The Trump Administration is planning on auctioning off drilling rights to the Arctic National Wildlife Refuge in Alaska beginning Jan. 6 of next year, just two weeks before the inauguration of president-elect Joe Biden. This last-minute effort to pursue oil drilling in the ANWR has sparked disputes that are greater than ever before.
Controversy over drilling in the Arctic National Wildlife Refuge is not a recent development. In fact, debates over oil drilling began in 1980 when President Carter signed the Alaska National Interest Lands Conservation Act which gave rights to develop oil reserves in the Arctic Refuge as long as congressional approval was granted.
The Republican-dominated Congress approved legislation to open up a 1.5 million-acre coastal plain area of the ANWR known as Section 1002 to exploration and oil drilling in the tax reform bill of 2017. The leasing sale of the Arctic Refuge is the last effort to achieve what the Trump Administration has failed to do itself: destroy one of the last standing wildlife refuges that has yet to be touched by human industry.
Drilling the coastal plain would encroach on the birthing grounds of Porcupine caribou herds as well as the denning areas of the endangered Beaufort Sea polar bears and hundreds of bird and marine species would be threatened by the pollution produced by drilling and potential oil spills.

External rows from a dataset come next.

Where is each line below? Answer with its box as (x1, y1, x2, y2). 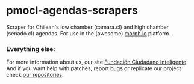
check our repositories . (6, 71, 64, 79)
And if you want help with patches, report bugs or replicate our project (6, 65, 181, 72)
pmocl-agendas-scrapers (6, 4, 139, 17)
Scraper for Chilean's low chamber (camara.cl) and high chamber (6, 23, 169, 31)
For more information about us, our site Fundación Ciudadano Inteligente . (6, 58, 188, 66)
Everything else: (6, 44, 55, 53)
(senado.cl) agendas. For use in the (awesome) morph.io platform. (6, 29, 171, 37)
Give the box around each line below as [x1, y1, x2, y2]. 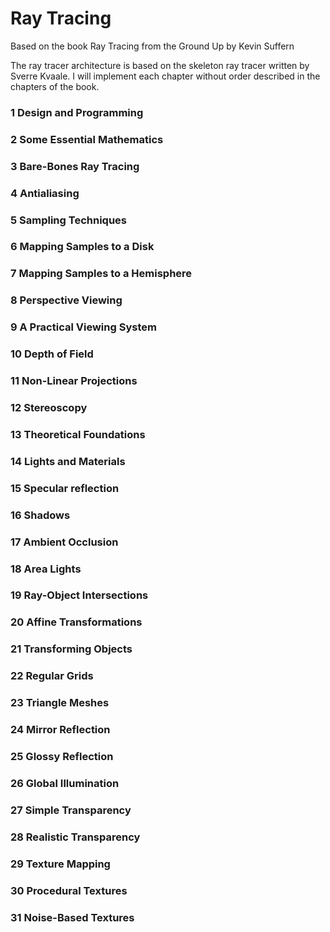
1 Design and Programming [10, 105, 144, 119]
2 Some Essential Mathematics [10, 132, 164, 146]
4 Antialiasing [10, 186, 80, 200]
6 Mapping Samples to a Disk [10, 240, 155, 254]
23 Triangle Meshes [10, 696, 110, 710]
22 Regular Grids [10, 669, 94, 683]
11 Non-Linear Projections [10, 374, 138, 388]
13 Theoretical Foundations [10, 427, 146, 441]

Oil drilling will not only harm local wildlife and ecosystems but contribute to the greater problem of climate change as the United States fossil fuel industry has already produced 5.9 billion metric tonnes of greenhouse gasses in just the past three years.

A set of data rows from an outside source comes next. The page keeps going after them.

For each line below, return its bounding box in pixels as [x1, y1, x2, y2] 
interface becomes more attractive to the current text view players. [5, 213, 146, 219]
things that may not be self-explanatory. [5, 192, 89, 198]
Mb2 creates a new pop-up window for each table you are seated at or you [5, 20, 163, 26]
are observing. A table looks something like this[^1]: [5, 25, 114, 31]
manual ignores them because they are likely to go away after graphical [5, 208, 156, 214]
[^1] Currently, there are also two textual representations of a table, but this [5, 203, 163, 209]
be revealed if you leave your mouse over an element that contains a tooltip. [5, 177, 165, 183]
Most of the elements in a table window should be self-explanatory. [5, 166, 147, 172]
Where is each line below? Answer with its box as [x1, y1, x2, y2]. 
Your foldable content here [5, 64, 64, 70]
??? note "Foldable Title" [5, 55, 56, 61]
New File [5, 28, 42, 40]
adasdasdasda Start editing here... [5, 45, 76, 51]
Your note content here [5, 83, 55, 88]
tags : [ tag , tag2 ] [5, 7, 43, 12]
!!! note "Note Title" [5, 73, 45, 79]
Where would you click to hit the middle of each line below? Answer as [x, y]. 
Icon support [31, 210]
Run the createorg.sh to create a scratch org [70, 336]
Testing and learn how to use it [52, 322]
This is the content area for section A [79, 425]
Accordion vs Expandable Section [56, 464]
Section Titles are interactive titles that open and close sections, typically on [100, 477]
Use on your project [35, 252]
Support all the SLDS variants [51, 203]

Not only would drilling disturb wildlife but the indigenous Gwich’in people who live on the border of the ANWR rely on the Porcupine caribou as a resource of food and lifestyle. The lands and wildlife of the Arctic Refuge also hold cultural value to the Gwich’in people.

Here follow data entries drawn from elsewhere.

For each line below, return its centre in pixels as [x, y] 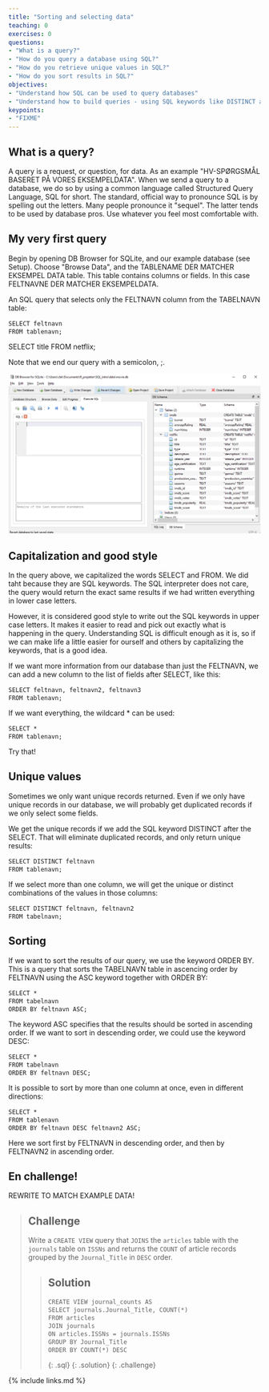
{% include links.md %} [47, 1381]
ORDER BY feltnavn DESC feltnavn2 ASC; [75, 1128]
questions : [26, 42]
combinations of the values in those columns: [83, 892]
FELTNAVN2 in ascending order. [61, 1151]
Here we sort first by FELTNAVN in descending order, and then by [116, 1143]
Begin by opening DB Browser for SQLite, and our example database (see [129, 258]
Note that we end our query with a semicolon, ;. [87, 362]
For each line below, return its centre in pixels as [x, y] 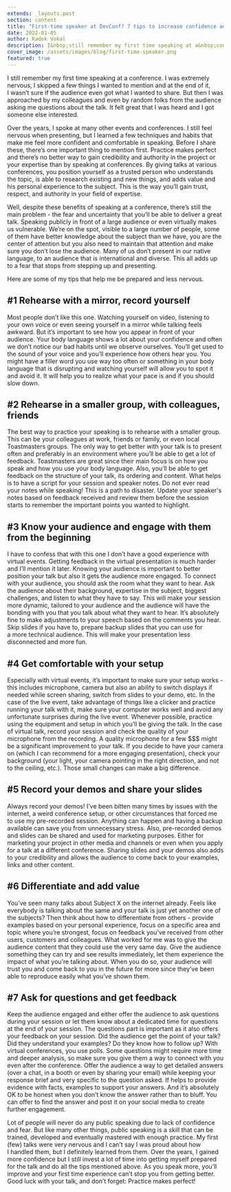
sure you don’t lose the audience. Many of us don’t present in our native [109, 251]
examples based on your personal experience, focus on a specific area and [114, 925]
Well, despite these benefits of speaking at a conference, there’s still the [109, 207]
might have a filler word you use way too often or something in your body [111, 361]
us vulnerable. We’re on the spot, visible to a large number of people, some [113, 229]
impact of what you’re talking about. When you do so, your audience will [109, 961]
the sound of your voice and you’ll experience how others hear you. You [109, 354]
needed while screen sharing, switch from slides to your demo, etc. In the [111, 695]
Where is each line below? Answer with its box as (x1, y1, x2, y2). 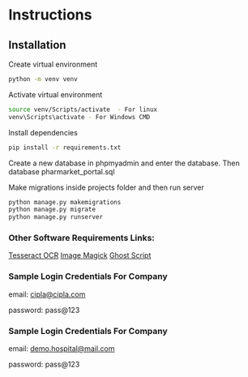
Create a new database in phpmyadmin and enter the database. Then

Economically, the benefits of drilling in the Arctic National Wildlife Refuge are minuscule and uncertain. Major banks including Citigroup, JP Morgan Chase, Goldman Sachs, Morgan Stanley and Wells Fargo have refused to fund the drilling efforts in the ANWR due to public backlash and also because of the sheer risk Arctic drilling holds.
Additionally, the oil industry has been hard hit by the coronavirus pandemic and prices of oil have plummeted as demands are low due to a sudden stop in travel and transportation use, putting oil drilling investors at greater risk. The lease of the Arctic Refuge also does not allow for immediate drilling as exploration has yet to be done and, according to the Energy Information Administration, the ANWR would only be profitable and increase the total crude oil production in the United States after 2030.
By that time, the surging renewable energy industry is likely to take over and with the new Biden Administration’s climate plan to become carbon neutral by 2050, our reliance on oil will soon become obsolete. Oil drilling in the ANWR is a step backward from our progress to become more environmentally friendly and is not worth the cost of losing the culturally sacred lands of the Gwich’in people and the wildlife that is already threatened by climate change.
Those who advocate for oil drilling in the ANWR claim that it would provide substantial economic benefits. One group of Alaskans, the Inupiat Eskimos, hope that oil drilling will help fund urban development as well as public services including education, medicine and sanitation. Because about 85% of Alaska’s state budget is from oil revenues supplied mainly by the Trans-Alaska Pipeline System, many conservative Alaskans also refuse to pass on an opportunity to boost this prominent sector of their economy.
However, none of these economic benefits are beyond doubt as the drilling process takes decades to start, the amount and accessibility of crude oil has yet to be explored, and as reported by the EIA: “market dynamics could limit the amount of increased Alaskan production processed domestically… [and] demand for gasoline in the United States is expected to decline through about 2040 because of improvements in fuel economy.”
A potential economic boost in the collapsing oil industry during a time of environmental reform and a move towards renewable energy resources is not worth the detriment of a wildlife refuge, a loss of sacred land, and an overall depletion of global environmental health.
The Arctic National Wildlife Refuge is one of the last of its kind in the entire world and the largest national wildlife refuge in the country. It was established to protect the Arctic ecosystem and the immensely diverse number of species as it is a refuge after all. There are no roads or established trails and the ANWR is only accessible to the public through air travel. It is one of earth’s most valued and natural masterpieces.
We only have so much time before we lose another species before another ferocious natural disaster kills thousands and before it is too late to reverse the effects of human greed. To threaten the natural world is not “development,” it is destruction.